### INPUT RECORDS
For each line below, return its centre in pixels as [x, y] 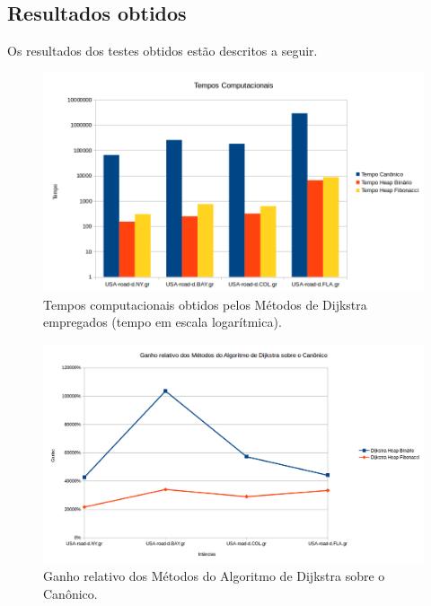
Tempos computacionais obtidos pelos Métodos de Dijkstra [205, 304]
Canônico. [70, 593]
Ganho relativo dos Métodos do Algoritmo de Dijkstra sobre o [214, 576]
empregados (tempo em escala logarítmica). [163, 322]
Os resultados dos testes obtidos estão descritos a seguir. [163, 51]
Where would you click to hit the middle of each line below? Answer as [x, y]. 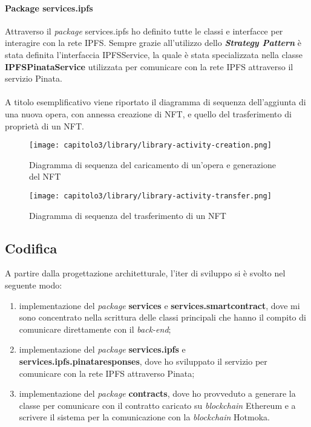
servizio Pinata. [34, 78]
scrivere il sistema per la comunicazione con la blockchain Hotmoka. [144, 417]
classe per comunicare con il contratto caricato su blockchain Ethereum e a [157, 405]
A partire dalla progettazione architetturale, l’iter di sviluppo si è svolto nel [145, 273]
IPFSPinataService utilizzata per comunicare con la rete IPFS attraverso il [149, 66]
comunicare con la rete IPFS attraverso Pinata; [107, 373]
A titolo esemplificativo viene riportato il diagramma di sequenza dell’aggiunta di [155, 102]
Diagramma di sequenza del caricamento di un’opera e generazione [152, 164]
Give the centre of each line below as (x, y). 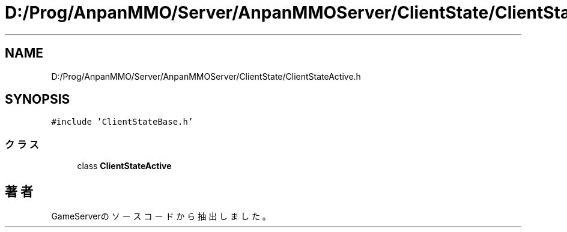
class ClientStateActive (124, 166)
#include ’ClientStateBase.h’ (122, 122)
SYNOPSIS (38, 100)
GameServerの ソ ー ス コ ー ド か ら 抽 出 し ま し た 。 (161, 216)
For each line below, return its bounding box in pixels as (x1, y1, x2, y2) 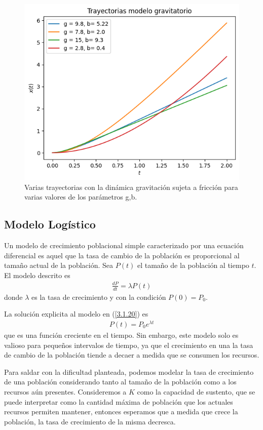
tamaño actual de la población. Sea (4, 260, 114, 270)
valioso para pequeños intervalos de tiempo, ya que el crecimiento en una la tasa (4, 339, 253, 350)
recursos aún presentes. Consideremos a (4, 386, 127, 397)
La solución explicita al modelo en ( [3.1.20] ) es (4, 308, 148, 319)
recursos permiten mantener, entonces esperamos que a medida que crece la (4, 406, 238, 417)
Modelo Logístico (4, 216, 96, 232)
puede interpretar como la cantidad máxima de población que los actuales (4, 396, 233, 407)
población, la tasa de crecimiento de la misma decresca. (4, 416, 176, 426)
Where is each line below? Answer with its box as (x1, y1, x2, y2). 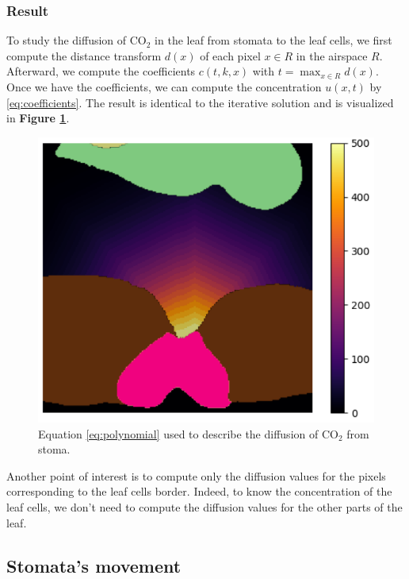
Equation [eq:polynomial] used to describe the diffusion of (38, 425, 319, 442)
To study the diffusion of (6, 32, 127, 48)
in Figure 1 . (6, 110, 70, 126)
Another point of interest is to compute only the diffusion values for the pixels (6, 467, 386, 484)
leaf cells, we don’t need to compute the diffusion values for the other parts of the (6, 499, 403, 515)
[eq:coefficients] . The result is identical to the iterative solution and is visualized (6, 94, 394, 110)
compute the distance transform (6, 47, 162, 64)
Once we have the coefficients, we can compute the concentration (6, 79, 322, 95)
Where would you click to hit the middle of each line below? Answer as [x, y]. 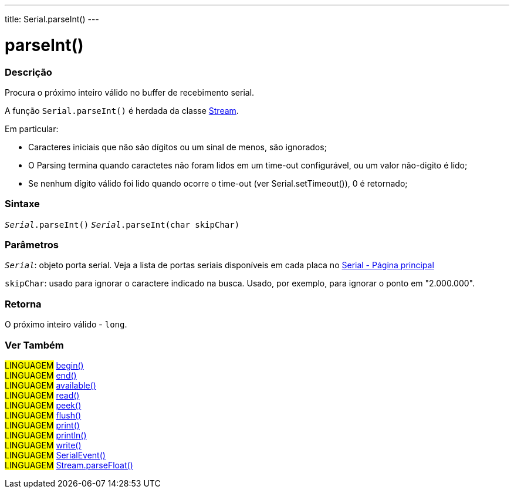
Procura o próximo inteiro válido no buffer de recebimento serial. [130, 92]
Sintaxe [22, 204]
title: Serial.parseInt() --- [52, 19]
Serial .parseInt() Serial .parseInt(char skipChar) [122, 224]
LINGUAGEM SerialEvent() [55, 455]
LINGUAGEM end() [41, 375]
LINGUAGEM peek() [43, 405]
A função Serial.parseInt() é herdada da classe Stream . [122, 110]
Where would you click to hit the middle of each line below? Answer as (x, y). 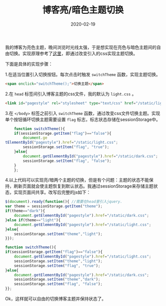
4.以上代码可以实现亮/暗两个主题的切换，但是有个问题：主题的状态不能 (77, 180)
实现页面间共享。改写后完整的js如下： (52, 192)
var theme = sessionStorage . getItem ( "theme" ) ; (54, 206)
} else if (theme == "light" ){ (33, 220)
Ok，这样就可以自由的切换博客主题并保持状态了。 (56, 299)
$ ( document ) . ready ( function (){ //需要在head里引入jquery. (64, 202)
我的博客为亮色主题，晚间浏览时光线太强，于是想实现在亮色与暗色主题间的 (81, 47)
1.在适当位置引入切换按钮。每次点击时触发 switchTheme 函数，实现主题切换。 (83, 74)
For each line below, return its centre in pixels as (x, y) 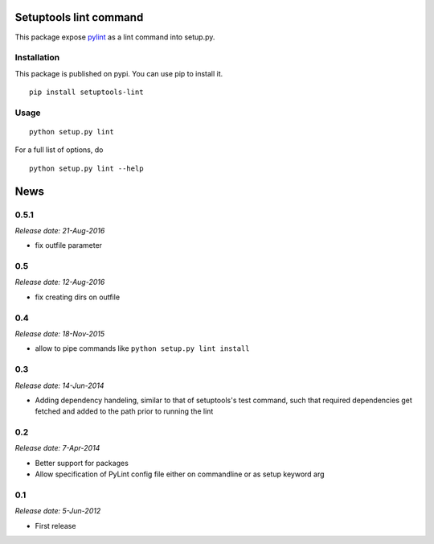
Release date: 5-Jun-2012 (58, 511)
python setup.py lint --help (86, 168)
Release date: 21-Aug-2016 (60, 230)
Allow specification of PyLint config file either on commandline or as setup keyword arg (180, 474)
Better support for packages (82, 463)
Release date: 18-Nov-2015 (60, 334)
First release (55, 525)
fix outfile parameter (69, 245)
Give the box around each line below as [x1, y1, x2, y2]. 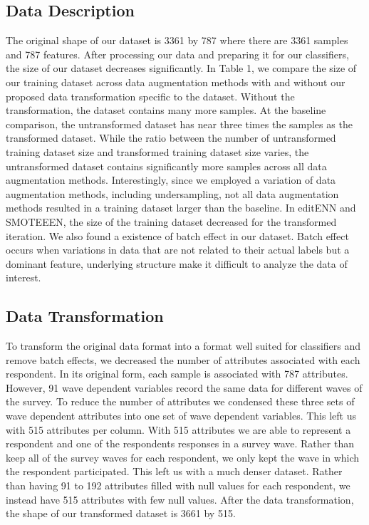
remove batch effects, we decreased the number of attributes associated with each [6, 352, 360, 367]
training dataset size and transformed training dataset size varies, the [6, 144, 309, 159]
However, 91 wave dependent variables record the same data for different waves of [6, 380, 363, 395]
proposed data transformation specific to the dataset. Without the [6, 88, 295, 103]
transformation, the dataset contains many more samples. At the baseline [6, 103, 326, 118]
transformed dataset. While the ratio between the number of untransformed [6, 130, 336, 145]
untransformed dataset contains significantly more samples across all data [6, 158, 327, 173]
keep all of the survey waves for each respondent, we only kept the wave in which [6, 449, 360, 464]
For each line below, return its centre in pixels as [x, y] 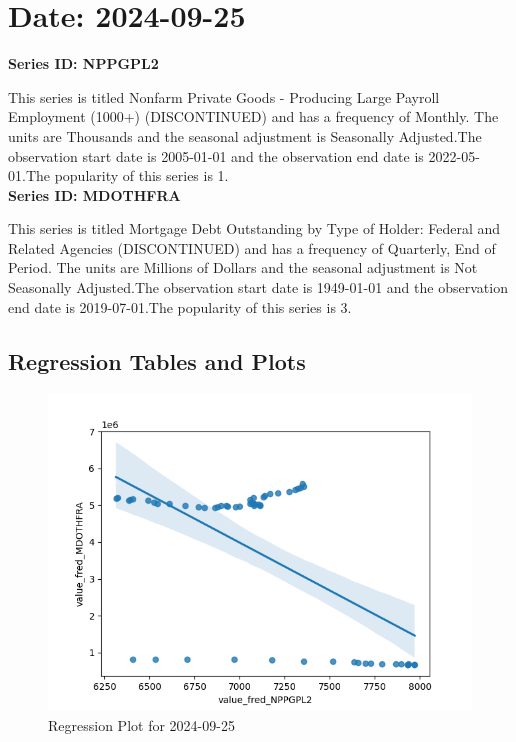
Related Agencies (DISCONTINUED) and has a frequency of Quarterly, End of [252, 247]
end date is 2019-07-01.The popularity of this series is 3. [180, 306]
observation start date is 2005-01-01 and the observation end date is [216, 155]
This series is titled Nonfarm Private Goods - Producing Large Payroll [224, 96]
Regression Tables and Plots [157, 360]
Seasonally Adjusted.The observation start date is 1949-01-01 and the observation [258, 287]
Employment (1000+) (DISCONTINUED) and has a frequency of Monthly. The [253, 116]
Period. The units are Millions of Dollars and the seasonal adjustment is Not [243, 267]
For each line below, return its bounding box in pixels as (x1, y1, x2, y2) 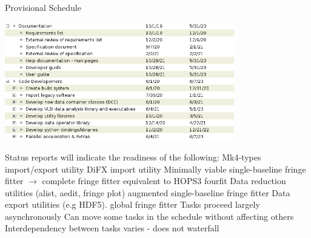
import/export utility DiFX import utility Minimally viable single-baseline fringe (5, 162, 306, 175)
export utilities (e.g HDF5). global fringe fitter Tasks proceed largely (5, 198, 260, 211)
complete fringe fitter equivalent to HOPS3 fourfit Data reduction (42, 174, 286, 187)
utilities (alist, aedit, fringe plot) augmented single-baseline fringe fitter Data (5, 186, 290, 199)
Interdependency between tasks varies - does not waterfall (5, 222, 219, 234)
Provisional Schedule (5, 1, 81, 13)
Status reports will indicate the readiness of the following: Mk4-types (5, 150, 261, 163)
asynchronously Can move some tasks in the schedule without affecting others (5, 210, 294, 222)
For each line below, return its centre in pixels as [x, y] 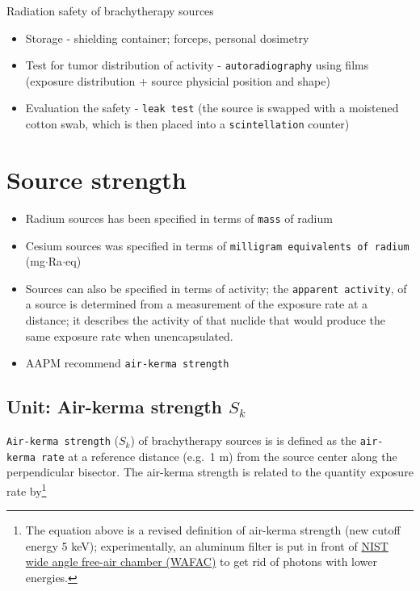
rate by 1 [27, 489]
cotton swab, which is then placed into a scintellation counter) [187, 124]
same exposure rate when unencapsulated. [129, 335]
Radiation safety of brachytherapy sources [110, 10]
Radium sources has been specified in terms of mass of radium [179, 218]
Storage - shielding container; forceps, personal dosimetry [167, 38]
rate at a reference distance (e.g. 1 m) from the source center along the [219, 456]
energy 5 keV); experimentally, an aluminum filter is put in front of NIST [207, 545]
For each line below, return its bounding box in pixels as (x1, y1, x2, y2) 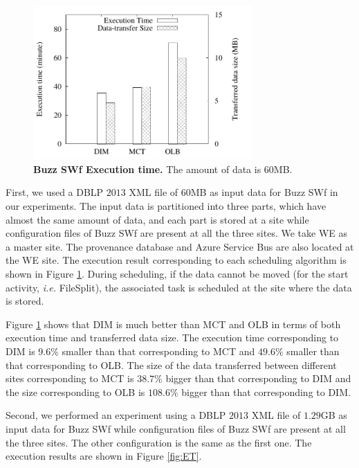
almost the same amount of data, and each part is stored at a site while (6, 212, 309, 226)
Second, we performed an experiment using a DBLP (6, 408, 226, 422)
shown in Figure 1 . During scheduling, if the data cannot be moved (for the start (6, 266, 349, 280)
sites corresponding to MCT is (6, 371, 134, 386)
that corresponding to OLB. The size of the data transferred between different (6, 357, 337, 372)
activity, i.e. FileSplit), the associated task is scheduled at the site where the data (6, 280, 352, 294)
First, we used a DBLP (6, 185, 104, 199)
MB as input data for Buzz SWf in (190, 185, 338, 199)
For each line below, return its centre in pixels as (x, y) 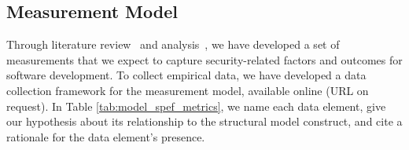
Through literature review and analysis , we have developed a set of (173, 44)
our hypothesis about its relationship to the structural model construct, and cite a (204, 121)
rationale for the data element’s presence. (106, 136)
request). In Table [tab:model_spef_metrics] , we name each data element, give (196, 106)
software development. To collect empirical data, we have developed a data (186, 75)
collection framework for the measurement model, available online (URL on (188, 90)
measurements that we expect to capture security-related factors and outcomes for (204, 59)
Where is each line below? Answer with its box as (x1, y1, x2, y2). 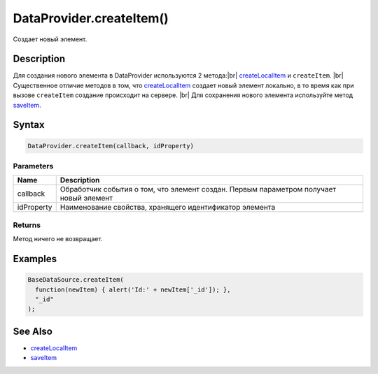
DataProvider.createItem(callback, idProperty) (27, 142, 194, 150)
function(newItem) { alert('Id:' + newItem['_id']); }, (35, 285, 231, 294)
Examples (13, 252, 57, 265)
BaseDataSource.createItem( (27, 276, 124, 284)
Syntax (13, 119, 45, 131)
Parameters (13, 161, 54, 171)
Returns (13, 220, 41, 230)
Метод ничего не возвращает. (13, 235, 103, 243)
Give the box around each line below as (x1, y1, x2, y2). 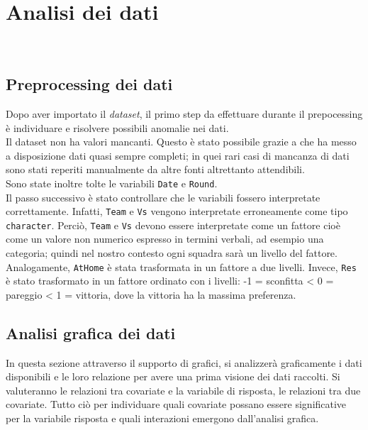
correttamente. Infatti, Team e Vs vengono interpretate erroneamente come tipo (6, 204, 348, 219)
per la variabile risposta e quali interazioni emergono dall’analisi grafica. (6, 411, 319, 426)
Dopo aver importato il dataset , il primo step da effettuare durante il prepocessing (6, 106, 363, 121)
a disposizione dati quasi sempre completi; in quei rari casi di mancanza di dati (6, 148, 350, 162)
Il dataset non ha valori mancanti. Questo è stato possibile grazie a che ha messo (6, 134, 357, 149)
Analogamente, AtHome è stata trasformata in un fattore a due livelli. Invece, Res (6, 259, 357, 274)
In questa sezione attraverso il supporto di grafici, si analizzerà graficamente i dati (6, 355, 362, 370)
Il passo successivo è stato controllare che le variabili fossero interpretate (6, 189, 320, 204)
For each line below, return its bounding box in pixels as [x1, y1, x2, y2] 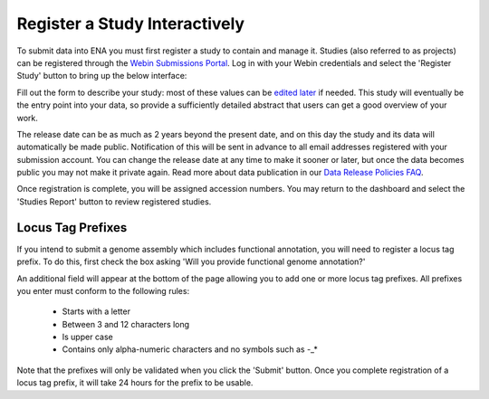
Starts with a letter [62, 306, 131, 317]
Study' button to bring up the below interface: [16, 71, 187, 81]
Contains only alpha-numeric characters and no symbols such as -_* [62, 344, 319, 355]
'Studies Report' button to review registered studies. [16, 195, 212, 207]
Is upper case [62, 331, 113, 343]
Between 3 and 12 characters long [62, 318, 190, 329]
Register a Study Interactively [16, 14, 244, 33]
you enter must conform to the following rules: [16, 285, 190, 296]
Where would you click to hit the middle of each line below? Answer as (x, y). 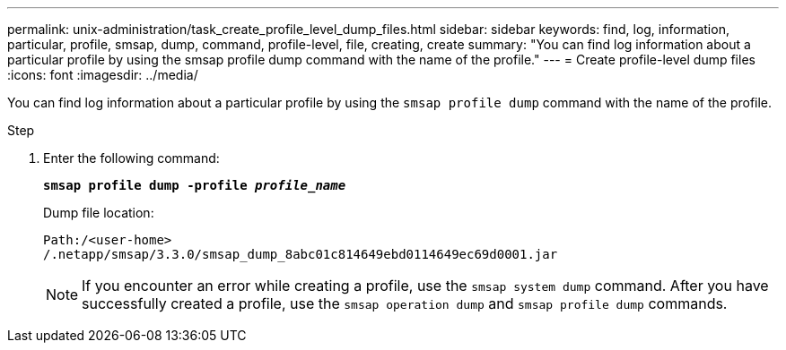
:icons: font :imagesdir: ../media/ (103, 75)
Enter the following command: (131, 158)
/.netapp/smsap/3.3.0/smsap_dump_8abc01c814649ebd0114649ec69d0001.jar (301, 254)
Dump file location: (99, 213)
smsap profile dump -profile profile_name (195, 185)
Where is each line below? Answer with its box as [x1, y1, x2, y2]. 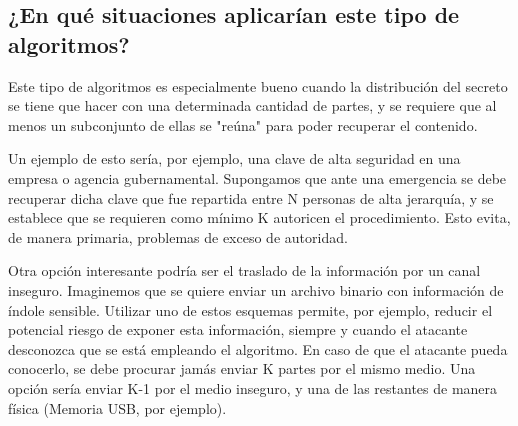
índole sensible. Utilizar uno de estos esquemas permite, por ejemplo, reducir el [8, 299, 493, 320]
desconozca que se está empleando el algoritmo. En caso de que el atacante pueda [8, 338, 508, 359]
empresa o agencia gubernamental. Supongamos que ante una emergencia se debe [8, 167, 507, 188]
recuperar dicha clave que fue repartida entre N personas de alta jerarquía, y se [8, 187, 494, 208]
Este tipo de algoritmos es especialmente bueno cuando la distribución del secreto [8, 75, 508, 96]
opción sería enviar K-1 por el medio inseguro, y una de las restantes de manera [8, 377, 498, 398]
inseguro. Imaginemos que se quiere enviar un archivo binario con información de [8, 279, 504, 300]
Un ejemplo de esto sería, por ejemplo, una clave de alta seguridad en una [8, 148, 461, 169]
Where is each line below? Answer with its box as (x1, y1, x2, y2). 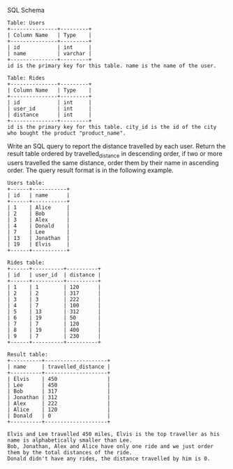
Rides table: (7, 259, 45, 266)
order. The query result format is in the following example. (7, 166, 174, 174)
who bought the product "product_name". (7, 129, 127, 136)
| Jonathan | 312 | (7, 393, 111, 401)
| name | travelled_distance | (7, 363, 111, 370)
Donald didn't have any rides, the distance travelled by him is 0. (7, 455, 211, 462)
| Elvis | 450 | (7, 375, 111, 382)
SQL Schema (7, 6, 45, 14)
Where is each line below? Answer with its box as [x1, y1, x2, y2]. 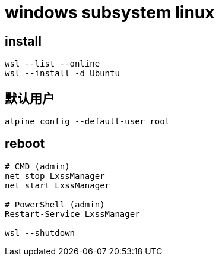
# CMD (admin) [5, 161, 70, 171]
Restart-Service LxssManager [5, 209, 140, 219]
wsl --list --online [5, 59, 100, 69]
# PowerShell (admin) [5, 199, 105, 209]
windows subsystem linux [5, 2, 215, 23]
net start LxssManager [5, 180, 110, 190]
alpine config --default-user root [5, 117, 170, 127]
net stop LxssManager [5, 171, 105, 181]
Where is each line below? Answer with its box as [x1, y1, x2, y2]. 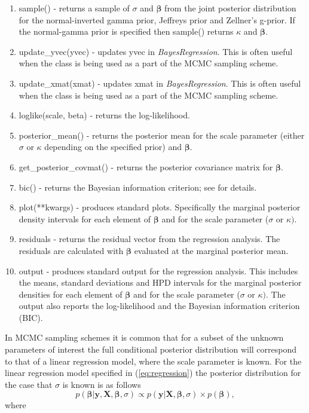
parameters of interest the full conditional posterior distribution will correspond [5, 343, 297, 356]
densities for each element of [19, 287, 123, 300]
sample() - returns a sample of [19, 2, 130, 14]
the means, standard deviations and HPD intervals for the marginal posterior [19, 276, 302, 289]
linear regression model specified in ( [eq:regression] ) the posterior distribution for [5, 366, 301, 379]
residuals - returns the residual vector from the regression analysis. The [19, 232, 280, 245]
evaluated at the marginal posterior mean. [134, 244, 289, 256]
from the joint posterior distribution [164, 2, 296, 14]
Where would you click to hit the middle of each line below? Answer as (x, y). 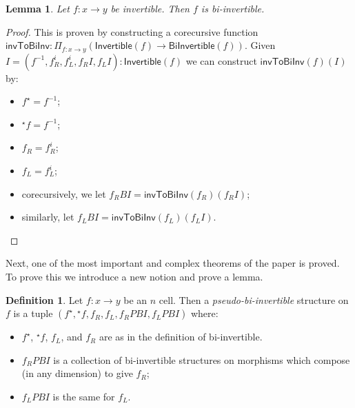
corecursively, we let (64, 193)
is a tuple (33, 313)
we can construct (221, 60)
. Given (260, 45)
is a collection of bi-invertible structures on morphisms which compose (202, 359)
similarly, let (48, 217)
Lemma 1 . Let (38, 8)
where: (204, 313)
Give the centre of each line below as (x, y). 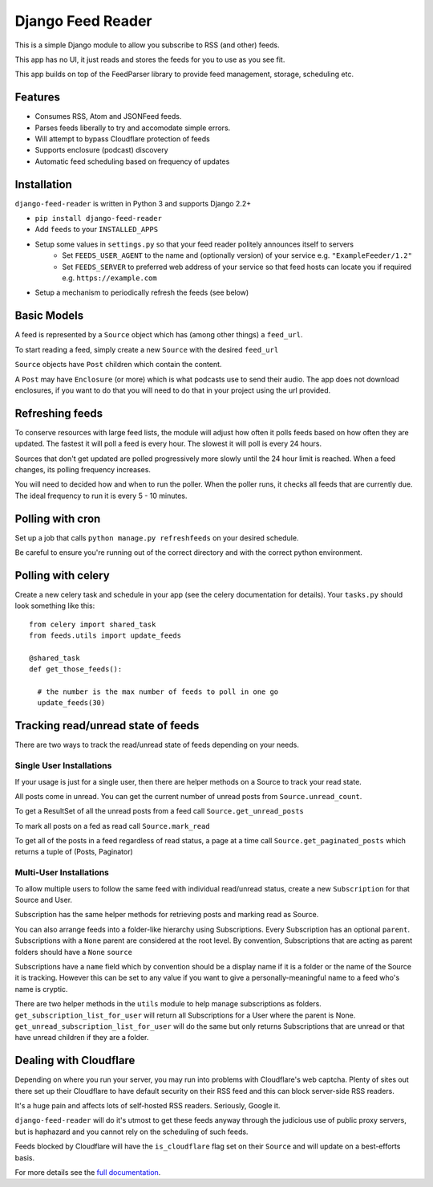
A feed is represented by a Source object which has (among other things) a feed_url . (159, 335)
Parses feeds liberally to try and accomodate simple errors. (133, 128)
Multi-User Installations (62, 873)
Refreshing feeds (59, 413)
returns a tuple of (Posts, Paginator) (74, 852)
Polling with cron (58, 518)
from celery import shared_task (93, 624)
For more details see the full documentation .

### EXERCISE OBJECTIVE
From the records above, give again only the part that opens with the line containing "Un ejemplo de" and closes with the line containing "from the joint". Keep both ends but drop the pictures.

### WRITTEN RESPONSE
Un ejemplo de esto sería, por ejemplo, una clave de alta seguridad en una [8, 148, 461, 169]
Where is each line below? Answer with its box as (x1, y1, x2, y2). 
Rides table: (7, 259, 45, 266)
order. The query result format is in the following example. (7, 166, 174, 174)
who bought the product "product_name". (7, 129, 127, 136)
| Jonathan | 312 | (7, 393, 111, 401)
| name | travelled_distance | (7, 363, 111, 370)
Donald didn't have any rides, the distance travelled by him is 0. (7, 455, 211, 462)
| Elvis | 450 | (7, 375, 111, 382)
SQL Schema (7, 6, 45, 14)
Where is each line below? Answer with its box as [x1, y1, x2, y2]. 
# CMD (admin) [5, 161, 70, 171]
Restart-Service LxssManager [5, 209, 140, 219]
wsl --list --online [5, 59, 100, 69]
# PowerShell (admin) [5, 199, 105, 209]
windows subsystem linux [5, 2, 215, 23]
net start LxssManager [5, 180, 110, 190]
alpine config --default-user root [5, 117, 170, 127]
net stop LxssManager [5, 171, 105, 181]
Where is each line below? Answer with its box as [x1, y1, x2, y2]. 
parameters of interest the full conditional posterior distribution will correspond [5, 343, 297, 356]
densities for each element of [19, 287, 123, 300]
sample() - returns a sample of [19, 2, 130, 14]
the means, standard deviations and HPD intervals for the marginal posterior [19, 276, 302, 289]
linear regression model specified in ( [eq:regression] ) the posterior distribution for [5, 366, 301, 379]
residuals - returns the residual vector from the regression analysis. The [19, 232, 280, 245]
evaluated at the marginal posterior mean. [134, 244, 289, 256]
from the joint posterior distribution [164, 2, 296, 14]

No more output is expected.